## ACTIVITY
Images excepted, the data below must be repeated exactly.

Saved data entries
════════════════

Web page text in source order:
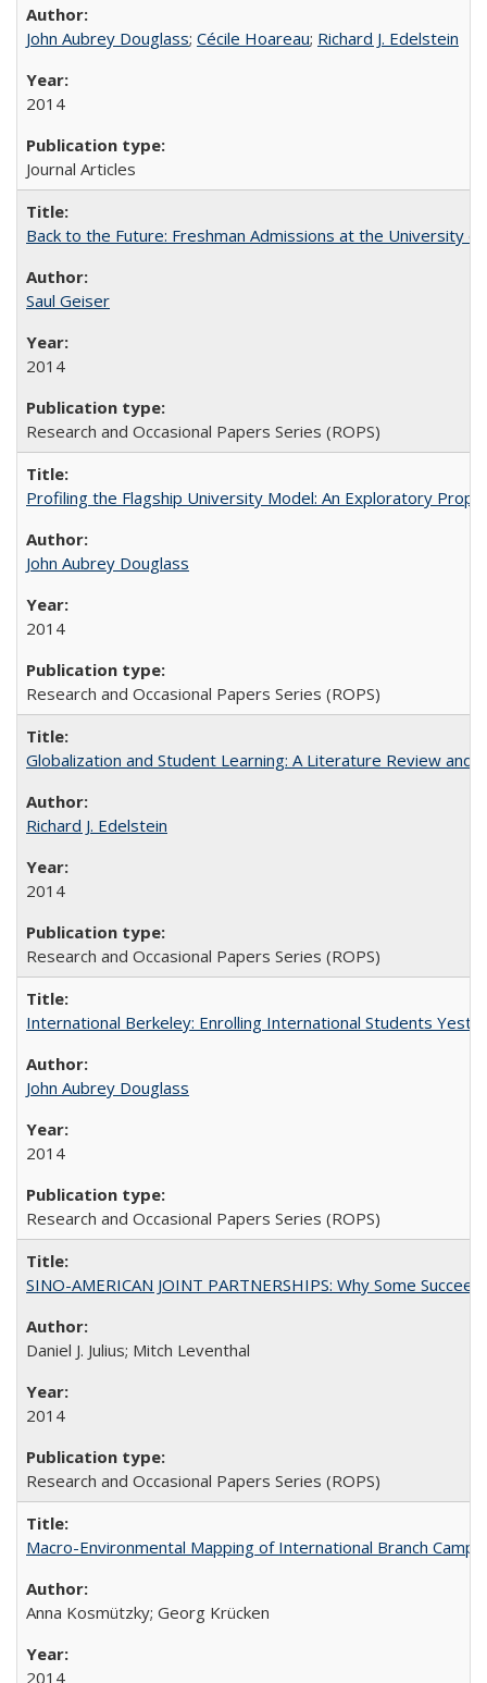
John Aubrey Douglass; Cécile Hoareau; Richard J. Edelstein
2014
Journal Articles
Back to the Future: Freshman Admissions at the University
Saul Geiser
2014
Research and Occasional Papers Series (ROPS)
Profiling the Flagship University Model: An Exploratory
John Aubrey Douglass
2014
Research and Occasional Papers Series (ROPS)
Globalization and Student Learning: A Literature Review and
Richard J. Edelstein
2014
Research and Occasional Papers Series (ROPS)
International Berkeley: Enrolling International Students
John Aubrey Douglass
2014
Research and Occasional Papers Series (ROPS)
SINO-AMERICAN JOINT PARTNERSHIPS: Why Some
Daniel J. Julius; Mitch Leventhal
2014
Research and Occasional Papers Series (ROPS)
Macro-Environmental Mapping of International Branch
Anna Kosmützky; Georg Krücken
2014
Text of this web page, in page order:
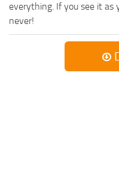
everything. If you see it as
never!
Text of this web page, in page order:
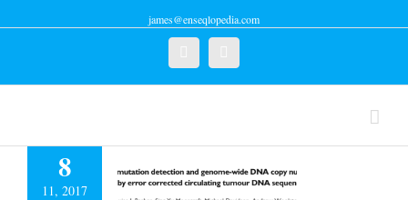
james@enseqlopedia.com
8
11, 2017
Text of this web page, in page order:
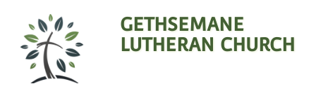
GETHSEMANE
LUTHERAN CHURCH
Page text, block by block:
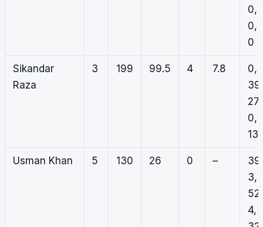
0,
0,
0
Sikandar
Raza
3 199 99.5 4 7.8
0,
39,
27,
0,
Usman Khan 5 130 26 0 –
39,
3,
52,
4,
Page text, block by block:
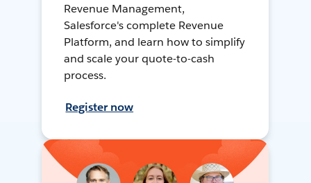
Revenue Management,
Salesforce's complete Revenue
Platform, and learn how to simplify
and scale your quote-to-cash
process.
Register now
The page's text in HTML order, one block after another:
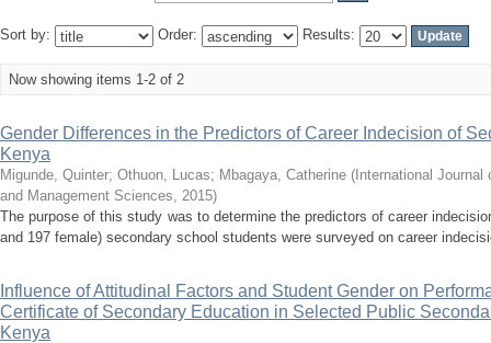
Sort by: Order: Results:
Now showing items 1-2 of 2
Gender Differences in the Predictors of Career Indecision of
Kenya
Migunde, Quinter; Othuon, Lucas; Mbagaya, Catherine ( International
and Management Sciences, 2015)
The purpose of this study was to determine the predictors of career
and 197 female) secondary school students were surveyed on career
Influence of Attitudinal Factors and Student Gender on
Certificate of Secondary Education in Selected Public
Kenya
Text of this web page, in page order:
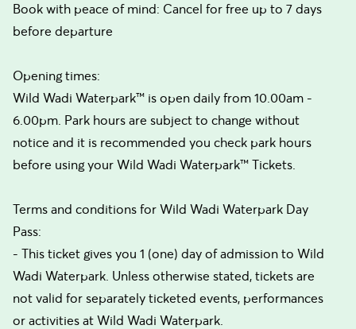
Book with peace of mind: Cancel for free up to 7 days
before departure
Opening times:
Wild Wadi Waterpark™ is open daily from 10.00am -
6.00pm. Park hours are subject to change without
notice and it is recommended you check park hours
before using your Wild Wadi Waterpark™ Tickets.
Terms and conditions for Wild Wadi Waterpark Day
Pass:
- This ticket gives you 1 (one) day of admission to Wild
Wadi Waterpark. Unless otherwise stated, tickets are
not valid for separately ticketed events, performances
or activities at Wild Wadi Waterpark.
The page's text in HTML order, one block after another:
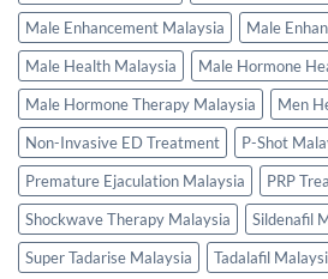
Male Enhancement Malaysia
Male
Male Health Malaysia
Male Hormone
Male Hormone Therapy Malaysia
Men
Non-Invasive ED Treatment
P-Shot
Premature Ejaculation Malaysia
PRP
Shockwave Therapy Malaysia
Sildenafil
Super Tadarise Malaysia
Tadalafil
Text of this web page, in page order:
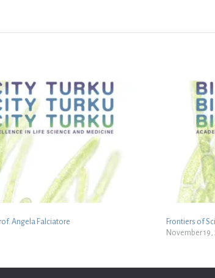
Angela Falciatore
Frontiers of
November 19,
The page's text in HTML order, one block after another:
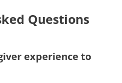
Questions
experience to
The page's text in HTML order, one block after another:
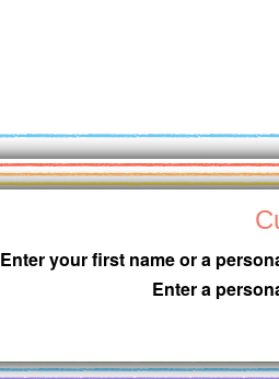
Enter your first name or a
Enter a
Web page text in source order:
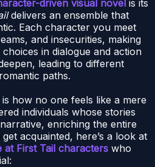
driven visual novel is its
delivers an ensemble that
Each character you meet
and insecurities, making
in dialogue and action
leading to different
paths.
how no one feels like a mere
individuals whose stories
enriching the entire
acquainted, here’s a look at
at First Tail characters who
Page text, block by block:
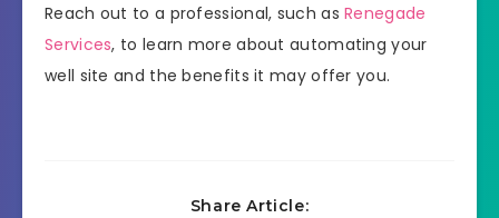
Reach out to a professional, such asRenegade
Services, to learn more about automating your
well site and the benefits it may offer you.
Share Article:
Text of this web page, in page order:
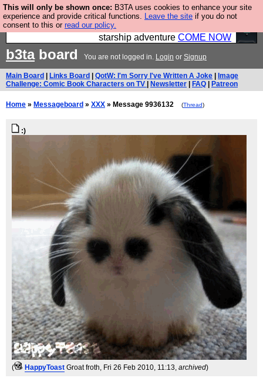
This will only be shown once: B3TA uses cookies to enhance your site
experience and provide critical functions. Leave the site if you do not
consent to this or read our policy.
Ever wanted to fly your own starship? Bridge
Command is open in Vauxhall – a live, interactive
starship adventure COME NOW
b3taboard You are not logged in. Login or Signup
Main Board Links Board QotW: I'm Sorry I've Written A Joke
Image
Challenge: Comic Book Characters on TV
Newsletter FAQ Patreon
Home » Messageboard » XXX » Message 9936132 (Thread)
:)
( HappyToast Groat froth, Fri 26 Feb 2010, 11:13, archived)
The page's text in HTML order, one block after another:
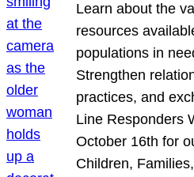
Learn about the
resources
populations in
Strengthen
practices, and
Line Responders
October 16th for
Children,
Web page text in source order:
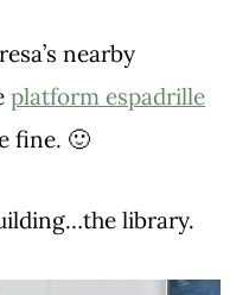
nearby
platform espadrille
fine. 🙂
library.
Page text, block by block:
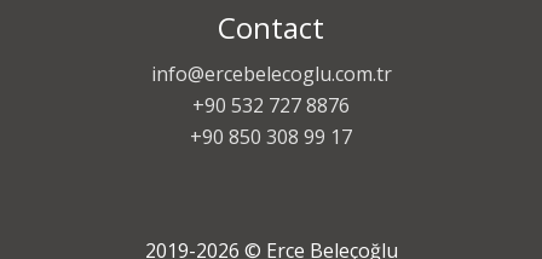
Contact
info@ercebelecoglu.com.tr
+90 532 727 8876
+90 850 308 99 17
2019-2026 © Erce Beleçoğlu

════════════════

## SOLUTION FOR THIS TASK
Web page text in source order:
John Aubrey Douglass; Cécile Hoareau; Richard J. Edelstein
2014
Journal Articles
Back to the Future: Freshman Admissions at the University
Saul Geiser
2014
Research and Occasional Papers Series (ROPS)
Profiling the Flagship University Model: An Exploratory
John Aubrey Douglass
2014
Research and Occasional Papers Series (ROPS)
Globalization and Student Learning: A Literature Review and
Richard J. Edelstein
2014
Research and Occasional Papers Series (ROPS)
International Berkeley: Enrolling International Students
John Aubrey Douglass
2014
Research and Occasional Papers Series (ROPS)
SINO-AMERICAN JOINT PARTNERSHIPS: Why Some
Daniel J. Julius; Mitch Leventhal
2014
Research and Occasional Papers Series (ROPS)
Macro-Environmental Mapping of International Branch
Anna Kosmützky; Georg Krücken
2014
Text of this web page, in page order:
everything. If you see it as
never!
Text of this web page, in page order:
james@enseqlopedia.com
8
11, 2017
Text of this web page, in page order:
GETHSEMANE
LUTHERAN CHURCH
Page text, block by block:
0,
0,
0
Sikandar
Raza
3 199 99.5 4 7.8
0,
39,
27,
0,
Usman Khan 5 130 26 0 –
39,
3,
52,
4,
Page text, block by block:
Revenue Management,
Salesforce's complete Revenue
Platform, and learn how to simplify
and scale your quote-to-cash
process.
Register now
The page's text in HTML order, one block after another:
Sort by: Order: Results:
Now showing items 1-2 of 2
Gender Differences in the Predictors of Career Indecision of
Kenya
Migunde, Quinter; Othuon, Lucas; Mbagaya, Catherine ( International
and Management Sciences, 2015)
The purpose of this study was to determine the predictors of career
and 197 female) secondary school students were surveyed on career
Influence of Attitudinal Factors and Student Gender on
Certificate of Secondary Education in Selected Public
Kenya
Text of this web page, in page order:
Book with peace of mind: Cancel for free up to 7 days
before departure
Opening times:
Wild Wadi Waterpark™ is open daily from 10.00am -
6.00pm. Park hours are subject to change without
notice and it is recommended you check park hours
before using your Wild Wadi Waterpark™ Tickets.
Terms and conditions for Wild Wadi Waterpark Day
Pass:
- This ticket gives you 1 (one) day of admission to Wild
Wadi Waterpark. Unless otherwise stated, tickets are
not valid for separately ticketed events, performances
or activities at Wild Wadi Waterpark.
The page's text in HTML order, one block after another:
Male Enhancement Malaysia
Male
Male Health Malaysia
Male Hormone
Male Hormone Therapy Malaysia
Men
Non-Invasive ED Treatment
P-Shot
Premature Ejaculation Malaysia
PRP
Shockwave Therapy Malaysia
Sildenafil
Super Tadarise Malaysia
Tadalafil
Text of this web page, in page order:
Angela Falciatore
Frontiers of
November 19,
The page's text in HTML order, one block after another:
Questions
experience to
The page's text in HTML order, one block after another:
Enter your first name or a
Enter a
Web page text in source order:
driven visual novel is its
delivers an ensemble that
Each character you meet
and insecurities, making
in dialogue and action
leading to different
paths.
how no one feels like a mere
individuals whose stories
enriching the entire
acquainted, here’s a look at
at First Tail characters who
Page text, block by block:
Reach out to a professional, such asRenegade
Services, to learn more about automating your
well site and the benefits it may offer you.
Share Article:
Text of this web page, in page order:
This will only be shown once: B3TA uses cookies to enhance your site
experience and provide critical functions. Leave the site if you do not
consent to this or read our policy.
Ever wanted to fly your own starship? Bridge
Command is open in Vauxhall – a live, interactive
starship adventure COME NOW
b3taboard You are not logged in. Login or Signup
Main Board Links Board QotW: I'm Sorry I've Written A Joke
Image
Challenge: Comic Book Characters on TV
Newsletter FAQ Patreon
Home » Messageboard » XXX » Message 9936132 (Thread)
:)
( HappyToast Groat froth, Fri 26 Feb 2010, 11:13, archived)
The page's text in HTML order, one block after another:
Learn about the
resources
populations in
Strengthen
practices, and
Line Responders
October 16th for
Children,
Web page text in source order:
nearby
platform espadrille
fine. 🙂
library.
Page text, block by block:
Contact
info@ercebelecoglu.com.tr
+90 532 727 8876
+90 850 308 99 17
2019-2026 © Erce Beleçoğlu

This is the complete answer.